Do not enclose the system in a small, poorly ventilated area (such as a closet), crowd other large objects around it, or drape anything (such as a jacket or blanket) over the system.
Do not connect cables or add other hardware components while the system is turned on.
Always remove the key from the front panel switch before shutting the drive door or minor damage may result.
Do not leave the front panel key switch in the Manager position.
Do not lay the system on its side.
Do not power off the system frequently; leave it running over nights and weekends, if possible. If a system console terminal is installed, it can be powered off when it is not being used.
Do not place liquids, food, or extremely heavy objects on the system or keyboard.
Ensure that all cables are plugged in completely.
Degauss the monitor every few days by pressing the degauss button on the front of the monitor.
Ensure that the system has power surge protection.
When your system is up and running, follow these guidelines:
Do not turn off power to a system that is currently started up and running software.
Do not use the root account unless you are performing administrative tasks.
Make regular backups (weekly for the whole system, nightly for individual users) of all information.
Keep two sets of backup tapes to ensure the integrity of one set while doing the next backup.
Protect the root account with a password:
Check for root UID = 0 accounts (for example, diag) and set passwords for these accounts.
Consider giving passwords to courtesy accounts such as guest
Look for empty password fields in the /etc/passwd file.
The behavior of a system that is not working correctly falls into three broad categories:
You can log in to the system, but it doesn't respond as usual. For example, the picture looks strange, or the window doesn't respond to input from the mouse or keyboard.

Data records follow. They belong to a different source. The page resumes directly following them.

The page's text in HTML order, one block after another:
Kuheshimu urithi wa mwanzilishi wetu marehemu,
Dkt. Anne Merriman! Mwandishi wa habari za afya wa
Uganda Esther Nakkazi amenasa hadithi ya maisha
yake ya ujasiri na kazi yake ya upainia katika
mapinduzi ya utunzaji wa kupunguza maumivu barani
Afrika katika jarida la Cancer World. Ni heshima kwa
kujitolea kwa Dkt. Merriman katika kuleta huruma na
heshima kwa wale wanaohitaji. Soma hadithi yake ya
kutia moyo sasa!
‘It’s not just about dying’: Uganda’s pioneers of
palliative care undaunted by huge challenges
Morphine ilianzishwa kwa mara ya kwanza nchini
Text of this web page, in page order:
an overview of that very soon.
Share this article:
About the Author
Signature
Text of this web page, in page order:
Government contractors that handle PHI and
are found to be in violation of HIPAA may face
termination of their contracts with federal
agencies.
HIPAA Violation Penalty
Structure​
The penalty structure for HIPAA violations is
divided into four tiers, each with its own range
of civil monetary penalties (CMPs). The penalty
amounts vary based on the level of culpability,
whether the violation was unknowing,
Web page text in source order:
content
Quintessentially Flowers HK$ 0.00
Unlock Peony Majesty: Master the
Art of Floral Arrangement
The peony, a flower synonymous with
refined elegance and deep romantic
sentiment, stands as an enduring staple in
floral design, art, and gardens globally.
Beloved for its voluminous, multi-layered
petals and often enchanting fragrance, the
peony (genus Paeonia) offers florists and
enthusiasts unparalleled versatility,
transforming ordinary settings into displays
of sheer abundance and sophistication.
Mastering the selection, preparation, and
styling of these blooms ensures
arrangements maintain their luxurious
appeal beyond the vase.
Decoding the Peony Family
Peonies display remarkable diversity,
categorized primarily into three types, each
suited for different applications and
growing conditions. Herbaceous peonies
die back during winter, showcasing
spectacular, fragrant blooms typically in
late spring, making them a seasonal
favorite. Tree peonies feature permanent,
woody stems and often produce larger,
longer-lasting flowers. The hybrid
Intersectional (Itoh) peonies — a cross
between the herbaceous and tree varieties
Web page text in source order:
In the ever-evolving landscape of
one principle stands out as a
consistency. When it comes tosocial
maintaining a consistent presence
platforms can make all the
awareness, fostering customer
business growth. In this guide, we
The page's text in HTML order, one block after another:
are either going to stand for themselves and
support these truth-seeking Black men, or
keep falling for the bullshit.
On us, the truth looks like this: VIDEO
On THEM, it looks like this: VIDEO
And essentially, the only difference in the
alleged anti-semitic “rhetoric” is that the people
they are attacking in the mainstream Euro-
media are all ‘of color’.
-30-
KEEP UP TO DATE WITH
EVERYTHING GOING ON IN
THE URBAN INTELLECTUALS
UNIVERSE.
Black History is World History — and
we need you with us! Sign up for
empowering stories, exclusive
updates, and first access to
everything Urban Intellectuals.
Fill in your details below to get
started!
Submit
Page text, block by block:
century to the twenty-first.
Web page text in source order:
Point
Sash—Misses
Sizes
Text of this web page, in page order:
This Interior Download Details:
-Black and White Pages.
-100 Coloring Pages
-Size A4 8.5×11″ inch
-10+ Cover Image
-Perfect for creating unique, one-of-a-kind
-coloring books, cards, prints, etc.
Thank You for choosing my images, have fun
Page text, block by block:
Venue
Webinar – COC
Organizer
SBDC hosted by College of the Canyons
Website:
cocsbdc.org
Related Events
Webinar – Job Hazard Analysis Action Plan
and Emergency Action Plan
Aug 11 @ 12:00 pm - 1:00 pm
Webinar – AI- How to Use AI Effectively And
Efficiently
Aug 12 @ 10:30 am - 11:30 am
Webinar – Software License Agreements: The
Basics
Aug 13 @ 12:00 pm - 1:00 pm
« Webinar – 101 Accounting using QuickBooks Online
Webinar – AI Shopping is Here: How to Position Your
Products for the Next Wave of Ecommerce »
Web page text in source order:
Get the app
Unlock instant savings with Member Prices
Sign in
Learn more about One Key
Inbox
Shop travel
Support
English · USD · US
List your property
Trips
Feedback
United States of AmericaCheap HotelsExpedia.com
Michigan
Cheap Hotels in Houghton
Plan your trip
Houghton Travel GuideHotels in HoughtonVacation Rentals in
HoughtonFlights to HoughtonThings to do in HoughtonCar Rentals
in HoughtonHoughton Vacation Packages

You cannot start up the system fully, but you can reach the System Maintenance menu or PROM Monitor.
The system has shut down and you cannot reach the System Maintenance menu or PROM Monitor.

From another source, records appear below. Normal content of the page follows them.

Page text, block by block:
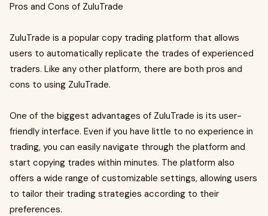
Pros and Cons of ZuluTrade
ZuluTrade is a popular copy trading platform that allows
users to automatically replicate the trades of experienced
traders. Like any other platform, there are both pros and
cons to using ZuluTrade.
One of the biggest advantages of ZuluTrade is its user-
friendly interface. Even if you have little to no experience in
trading, you can easily navigate through the platform and
start copying trades within minutes. The platform also
offers a wide range of customizable settings, allowing users
to tailor their trading strategies according to their
preferences.
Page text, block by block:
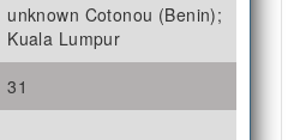
unknown Cotonou (Benin);
Kuala Lumpur
31
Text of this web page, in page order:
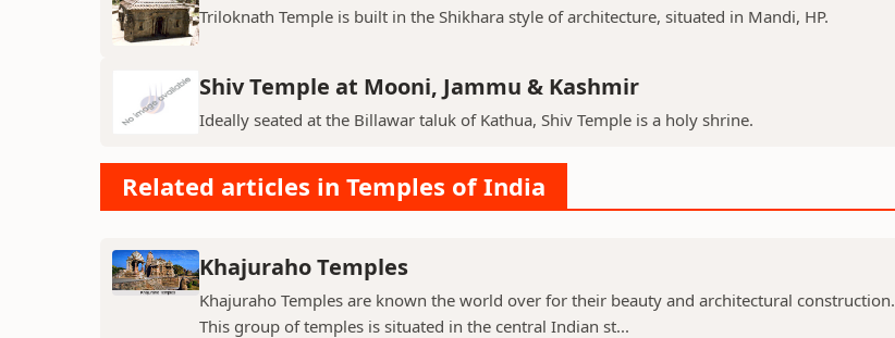
Triloknath Temple is built in the Shikhara style of architecture, situated in Mandi, HP.
Shiv Temple at Mooni, Jammu & Kashmir
Ideally seated at the Billawar taluk of Kathua, Shiv Temple is a holy shrine.
Related articles in Temples of India
Khajuraho Temples
Khajuraho Temples are known the world over for their beauty and architectural construction.
This group of temples is situated in the central Indian st...
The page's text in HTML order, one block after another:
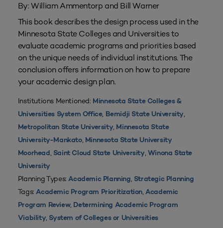
By: William Ammentorp and Bill Warner
This book describes the design process used in the
Minnesota State Colleges and Universities to
evaluate academic programs and priorities based
on the unique needs of individual institutions. The
conclusion offers information on how to prepare
your academic design plan.
Institutions Mentioned: Minnesota State Colleges &
Universities System Office, Bemidji State University,
Metropolitan State University, Minnesota State
University-Mankato, Minnesota State University
Moorhead, Saint Cloud State University, Winona State
University
Planning Types:Academic Planning, Strategic Planning
Tags:Academic Program Prioritization,Academic
Program Review, Determining Academic Program
Viability, System of Colleges or Universities
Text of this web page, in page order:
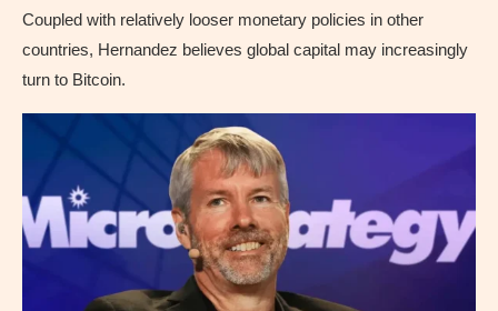
Coupled with relatively looser monetary policies in other
countries, Hernandez believes global capital may increasingly
turn to Bitcoin.

If the behavior of your system is operational, marginal, or faulty, first do a physical inspection using the checklist below. If all of the connections seem solid, go on to the section “Using the System Controller” and try to isolate the problem. If the problem persists, run the diagnostic tests from the System Maintenance menu or PROM Monitor. See the IRIX Admin: System Configuration and Operation manual for more information about diagnostic tests.

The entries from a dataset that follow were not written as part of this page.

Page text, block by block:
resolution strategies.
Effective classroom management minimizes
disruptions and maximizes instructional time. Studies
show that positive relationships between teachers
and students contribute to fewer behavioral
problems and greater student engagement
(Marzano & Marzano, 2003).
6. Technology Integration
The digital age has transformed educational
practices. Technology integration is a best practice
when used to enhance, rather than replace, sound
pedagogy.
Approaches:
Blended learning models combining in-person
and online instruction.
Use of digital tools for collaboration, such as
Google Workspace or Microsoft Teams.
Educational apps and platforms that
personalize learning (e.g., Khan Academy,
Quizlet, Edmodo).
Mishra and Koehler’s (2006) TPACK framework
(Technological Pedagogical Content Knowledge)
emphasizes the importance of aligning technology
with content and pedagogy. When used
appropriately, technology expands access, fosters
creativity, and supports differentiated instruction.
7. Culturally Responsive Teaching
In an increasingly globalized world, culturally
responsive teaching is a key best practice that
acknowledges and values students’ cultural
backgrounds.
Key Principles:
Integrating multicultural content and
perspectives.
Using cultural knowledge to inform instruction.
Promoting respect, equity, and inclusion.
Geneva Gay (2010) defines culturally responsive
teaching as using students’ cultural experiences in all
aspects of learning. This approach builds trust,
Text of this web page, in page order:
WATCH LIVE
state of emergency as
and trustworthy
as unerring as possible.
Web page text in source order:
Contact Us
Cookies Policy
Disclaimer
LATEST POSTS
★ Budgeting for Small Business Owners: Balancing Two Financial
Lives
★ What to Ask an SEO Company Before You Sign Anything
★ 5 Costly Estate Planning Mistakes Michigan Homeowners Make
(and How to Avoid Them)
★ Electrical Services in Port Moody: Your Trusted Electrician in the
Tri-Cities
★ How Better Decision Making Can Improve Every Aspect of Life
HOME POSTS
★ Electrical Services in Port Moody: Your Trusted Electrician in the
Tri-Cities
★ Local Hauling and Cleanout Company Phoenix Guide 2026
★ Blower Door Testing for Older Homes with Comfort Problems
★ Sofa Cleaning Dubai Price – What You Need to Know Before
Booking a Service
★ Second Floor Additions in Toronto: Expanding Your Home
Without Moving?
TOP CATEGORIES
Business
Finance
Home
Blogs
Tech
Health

If this does not help, contact your system administrator or service provider.
Physical Inspection Checklist
Check every item on this list:
The console terminal and main unit power switches are turned on.
The circuit breaker next to the main power cord is not tripped.
The fans are running and the fan inlets/outlets are not blocked.
The System Controller LCD screen may display fault messages or warnings.
Before you continue, shut down the system and turn off the power.
Check all of the following cable connections:
The terminal power cable is securely connected to the terminal at one end and the power source at the other end.
The Onyx deskside workstation power cable is securely connected to the main unit at one end and plugged into the proper AC outlet at the other end.
The Ethernet cable is connected to the 15-pin connector port labeled Ethernet (and secured with the slide latch).
Serial port cables are plugged in securely to their corresponding connectors.
All cable routing is safe from foot traffic.
If you find any problems with hardware connections, have them corrected and turn on the power to the main unit. Use the System Controller to determine if internal system problems exist.
Using the System Controller
The System Controller has three basic operating modes:
It acts as a control conduit when directed by an operator to power off or boot up the system. It actively displays a running account of the boot process and flags any errors encountered. It sends the master CPU a message when a system event such as power off or a reboot is initiated.
When operating conditions are within normal limits, the System Controller is a passive monitor. Its front panel LCD offers a running CPU activity graph that shows the level of each on-board microprocessor's activity. Previously logged errors are available for inspection using the front panel control buttons to select menus.
The System Controller can also act independently to shut down the system when it detects a threatening condition. Or it can adjust electromechanical parameters (such as blower fan speed) to compensate for external change. Error information stored in the log is available in both the On and Manager positions. Service personnel can use the Manager key position functions to probe for system error information.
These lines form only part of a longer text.